The key distinguishing factor for ephemeral resources is that they are processed in exactly the same way for all walk types. The only differences are a result of the interactions with other objects in the graph: ephemeral resources would never appear in a validate graph, for example, because in practice such a graph doesn't contain any provider configurations nor managed resource create/destroy actions.
As a follow-on consequence of that, ephemeral resources to not explicitly participate in the plan/apply flow: there will never be an entry in a generated plan representing opening or closing an ephemeral resource. Instead, the ephemeral resource behaviors are an implied side-effect of all other operations, and no information about an ephemeral resource opened and closed during plan is available during a subsequent apply. The apply walk will open and then later close any necessary ephemeral resources itself.

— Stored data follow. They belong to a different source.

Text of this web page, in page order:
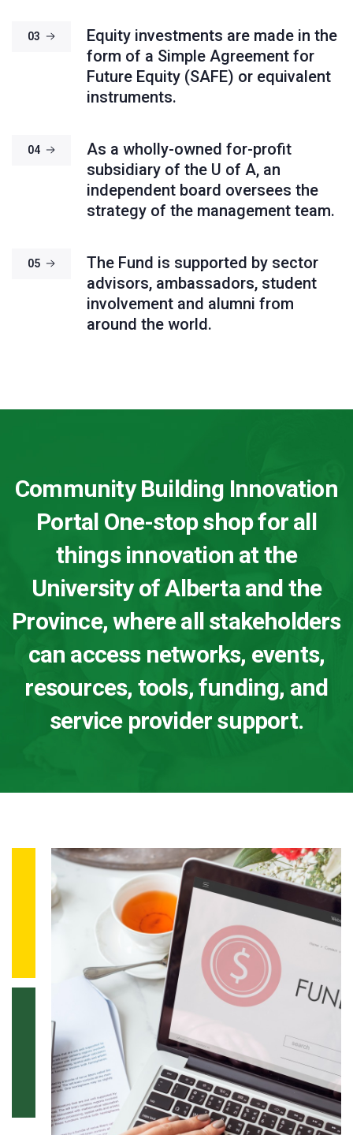
03
Equity investments are made in the
form of a Simple Agreement for
Future Equity (SAFE) or equivalent
instruments.
04
As a wholly-owned for-profit
subsidiary of the U of A, an
independent board oversees the
strategy of the management team.
05
The Fund is supported by sector
advisors, ambassadors, student
involvement and alumni from
around the world.
Community Building Innovation
Portal One-stop shop for all
things innovation at the
University of Alberta and the
Province, where all stakeholders
can access networks, events,
resources, tools, funding, and
service provider support.
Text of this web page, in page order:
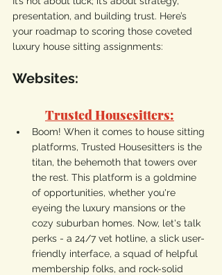
presentation, and building trust. Here’s
your roadmap to scoring those coveted
luxury house sitting assignments:
Websites:
Trusted Housesitters:
Boom! When it comes to house sitting
platforms, Trusted Housesitters is the
titan, the behemoth that towers over
the rest. This platform is a goldmine
of opportunities, whether you're
eyeing the luxury mansions or the
cozy suburban homes. Now, let's talk
perks - a 24/7 vet hotline, a slick user-
friendly interface, a squad of helpful
membership folks, and rock-solid
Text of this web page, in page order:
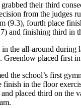
their third
from the
(9.3), fourth place
and finishing third in
the all-around during
placed first
the school’s first
finish in the floor
placed third on the
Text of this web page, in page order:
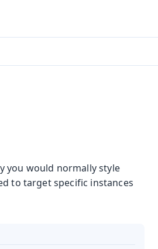
you would normally style
to target specific instances
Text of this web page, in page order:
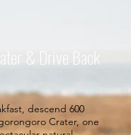
& Drive Back
descend 600
Crater, one
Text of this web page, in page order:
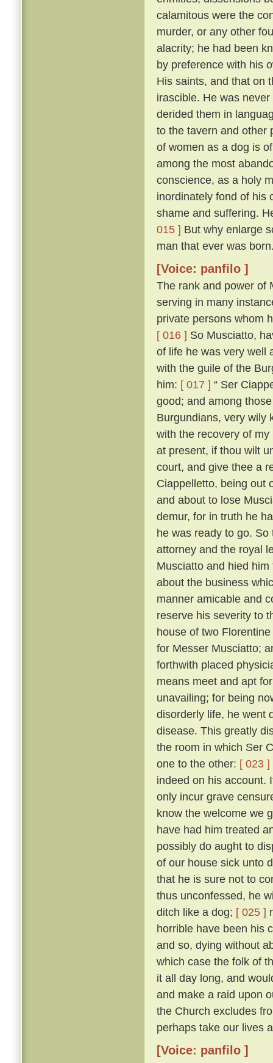
calamitous were the
murder, or any other
alacrity; he had been
by preference with his
His saints, and that on
irascible. He was
derided them in
to the tavern and other
of women as a dog is
among the most
conscience, as a holy
inordinately fond of his
shame and suffering.
015 ] But why enlarge
man that ever was
[Voice: panfilo ]
The rank and power of
serving in many
private persons whom
[ 016 ] So Musciatto,
of life he was very well
with the guile of the
him: [ 017 ] “ Ser
good; and among
Burgundians, very wily
with the recovery of
at present, if thou wilt
court, and give thee a
Ciappelletto, being out
and about to lose
demur, for in truth he
he was ready to go.
attorney and the royal
Musciatto and hied
about the business
manner amicable and
reserve his severity to
house of two
for Messer Musciatto;
forthwith placed
means meet and apt
unavailing; for being
disorderly life, he went
disease. This greatly
the room in which Ser
one to the other: [ 023 ]
indeed on his account.
only incur grave
know the welcome we
have had him treated
possibly do aught to
of our house sick unto
that he is sure not to
thus unconfessed, he
ditch like a dog; [ 025 ]
horrible have been his
and so, dying without
which case the folk of
it all day long, and
and make a raid upon
the Church excludes
perhaps take our lives
[Voice: panfilo ]
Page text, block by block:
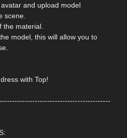
and upload model
scene.
the material.
model, this will allow you to
with Top!
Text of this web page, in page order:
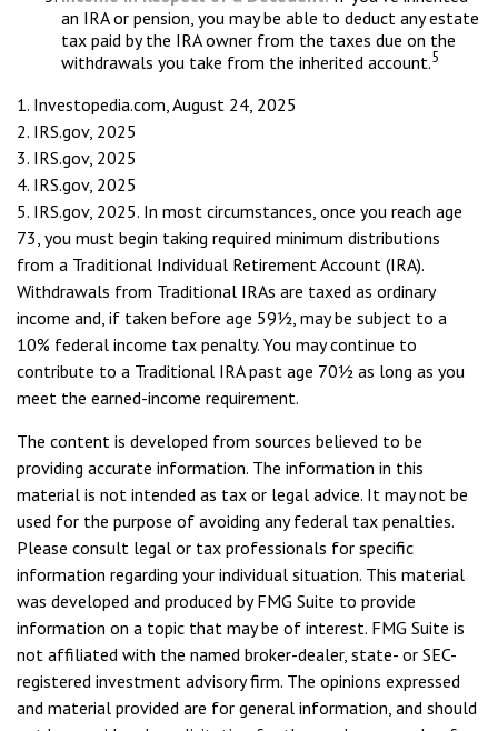
an IRA or pension, you may be able to deduct any estate
tax paid by the IRA owner from the taxes due on the
withdrawals you take from the inherited account.5
1. Investopedia.com, August 24, 2025
2. IRS.gov, 2025
3. IRS.gov, 2025
4. IRS.gov, 2025
5. IRS.gov, 2025. In most circumstances, once you reach age
73, you must begin taking required minimum distributions
from a Traditional Individual Retirement Account (IRA).
Withdrawals from Traditional IRAs are taxed as ordinary
income and, if taken before age 59½, may be subject to a
10% federal income tax penalty. You may continue to
contribute to a Traditional IRA past age 70½ as long as you
meet the earned-income requirement.
The content is developed from sources believed to be
providing accurate information. The information in this
material is not intended as tax or legal advice. It may not be
used for the purpose of avoiding any federal tax penalties.
Please consult legal or tax professionals for specific
information regarding your individual situation. This material
was developed and produced by FMG Suite to provide
information on a topic that may be of interest. FMG Suite is
not affiliated with the named broker-dealer, state- or SEC-
registered investment advisory firm. The opinions expressed
and material provided are for general information, and should

This addresses the problem of ephemeral credentials generated during plan becoming unavailable before the plan is applied: the apply phase will instead issue its own credentials, entirely separate from those issued during the plan phase.
I'll leave the finer details of Provider SDK Representation for the SDK team to define, but I want to note a few things related to it.
Firstly, from a provider protocol standpoint Terraform Core will consider an
ephemeral resource type to be totally distinct from a managed or data resource
type of the same name. This continues the precedent that e.g. a managed
resource type aws_vpc is not connected in any technical way to a data
resource type aws_vpc, and instead the relationship between them is a UX
concern managed by provider developers.
The SDK may in practice be designed to allow sharing implementation between
resources types with the same name but of different modes. From Terraform Core's
perspective, that would be an implementation detail of the SDK. I'd recommend
caution about making such sharing of implementation the default behavior,
because e.g. it would be confusing if a data "ssh_tunnel" "example block were
to be treated as valid, create an SSH tunnel process during its read, and then
totally lose track of that process and not formally clean it up.
The design of ephemeral resources does intentionally have various things in common with other resource modes, though. For example, the representation of configuration as an object, and the open action augmenting that object with additional "computed" attribute values in a similar way as we see for both managed and data resources. In principle then, the same abstractions used to represent config-in-state-out transformations for managed and data resource types should be adaptable to ephemeral resource types too.